书童的提议,在绝境中无疑是最符合生存逻辑的。
物竞天择,弱肉强食。
如果这是个普通的野外求生试炼,杀了狐狸绝对是正確选项。
但这是“心剑”试炼。
小狐狸似乎听懂了书童的话,瑟瑟发抖的身躯往雪坑深处缩了缩,发出一声极其微弱的呜咽,绝望地闭上了眼睛。
“住手。”
周白上前一步,一把抓住了书童骨瘦如柴的手腕。
“公子?”书童急了,眼眶通红,“公子你还不明白吗?这荒山野岭的,哪来这么纯白的狐狸?村里的老人说过,这种顏色妖艷的畜生都是吸人精血的妖邪!咱们都快饿死了,你不吃它,它活下来迟早要吃我们!”
“你没看过《聊斋》,我不怪你,只需记住,我说什么你乖乖照做就是了。
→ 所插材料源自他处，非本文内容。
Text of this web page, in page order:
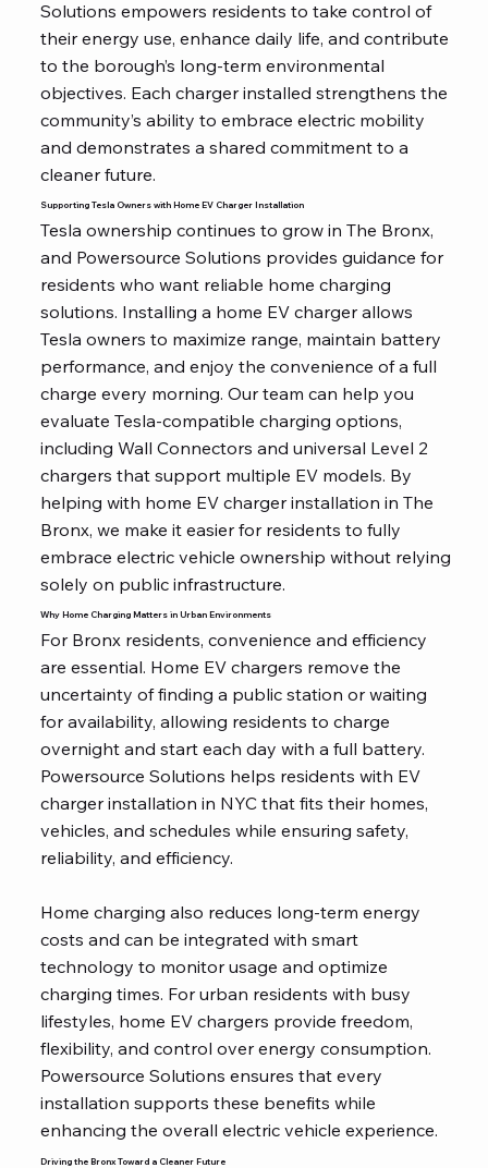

”
周白甩开他的手,蹲下身,脱下自己本就单薄的外袍,极其轻柔地將那只奄奄一息的小白狐包裹起来,然后塞进了自己贴身的怀里。
刺骨的寒风瞬间吹透了周白仅剩的中衣,他冷得牙齿直打架,但怀里那团毛茸茸的小东西,却正在汲取著他微薄的体温,身体的颤抖渐渐平息下来。
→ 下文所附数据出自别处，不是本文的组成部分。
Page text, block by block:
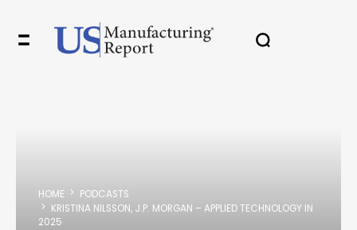
HOME
PODCASTS
KRISTINA NILSSON, J.P. MORGAN – APPLIED TECHNOLOGY IN
2025
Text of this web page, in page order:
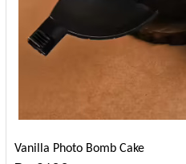
Vanilla Photo Bomb Cake
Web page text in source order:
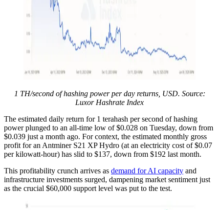
1 TH/second of hashing power per day returns, USD. Source:
Luxor Hashrate Index
The estimated daily return for 1 terahash per second of hashing
power plunged to an all-time low of $0.028 on Tuesday, down from
$0.039 just a month ago. For context, the estimated monthly gross
profit for an Antminer S21 XP Hydro (at an electricity cost of $0.07
per kilowatt-hour) has slid to $137, down from $192 last month.
This profitability crunch arrives as demand for AI capacity and
infrastructure investments surged, dampening market sentiment just
as the crucial $60,000 support level was put to the test.

“它是不是妖我不知道,我只知道,现在的它是个弱者,是个生命。”
周白已经彻底入戏,一脸的“我是圣母”。
“我辈读书人,若为了一口吃食便要对毫无反抗之力的弱小痛下杀手,这书,不读也罢。
走!”
说罢,周白不再理会书童的震惊与怨懟,顶著风雪,毅然决然地朝著雪山深处走去。
书童死死盯著周白的背影,又看了看自己手里生锈的裁纸刀,眼中闪过一丝难以察觉的阴鬱和不解,最终只能悻悻地背起书箱,快步跟上。
……
夜幕降临。
这主僕二人也算命大,硬是凭著一口浩然之气,在入夜前找到了一座破败漏风的土地庙。
庙內升起了一堆微弱的篝火。
周白和书童靠在火堆旁,啃著最后半块干硬的粗粮饼。
根据阵法灌输的背景记忆,这具身体的主人原本家境优渥,算得上颇有家资,但因父亲嗜赌,家道中落,家產早就被族中的远房恶亲生吞活剥了个乾净。
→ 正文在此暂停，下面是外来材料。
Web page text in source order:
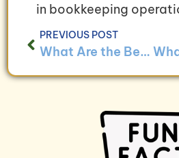
in bookkeeping
PREVIOUS POST
What Are the Benefits of Regular Bookkeeping Audits?
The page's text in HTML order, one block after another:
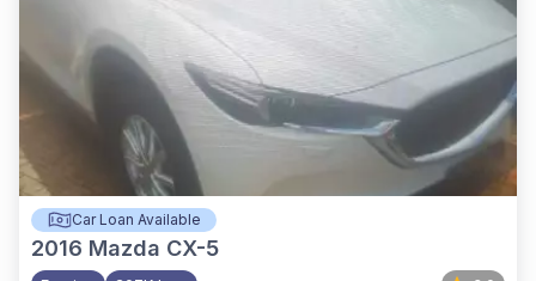
Car Loan Available
2016 Mazda CX-5

此次进京赶考,更是变卖了祖上仅存的最后几亩薄田,可谓是散尽家財。
如果不能金榜题名,那就彻底断了生路,只能在异乡做个饿死街头的孤魂野鬼了。
开局极其悽惨,主打一个破釜沉舟。
小白狐虽然依旧虚弱,但经过一番简单的包扎和火光的烘烤,已经恢復了些许生气,正乖巧地趴在周白的膝盖上,用粉嫩的舌头轻轻舔舐著周白冻裂的手背,似乎在表达感激。
就在这种好不容易从鬼门关爬回来的温馨寂静时刻。
“轰隆——!”
本就摇摇欲坠的庙门,突然被一股狂暴的劲风粗暴地掀飞!
漫天的风雪夹杂著一股令人窒息的肃杀之气,疯狂倒灌而入!
篝火瞬间被狂风吹得东摇西晃,险些当场熄灭。
门口,矗立著一道极其高大魁梧的身影。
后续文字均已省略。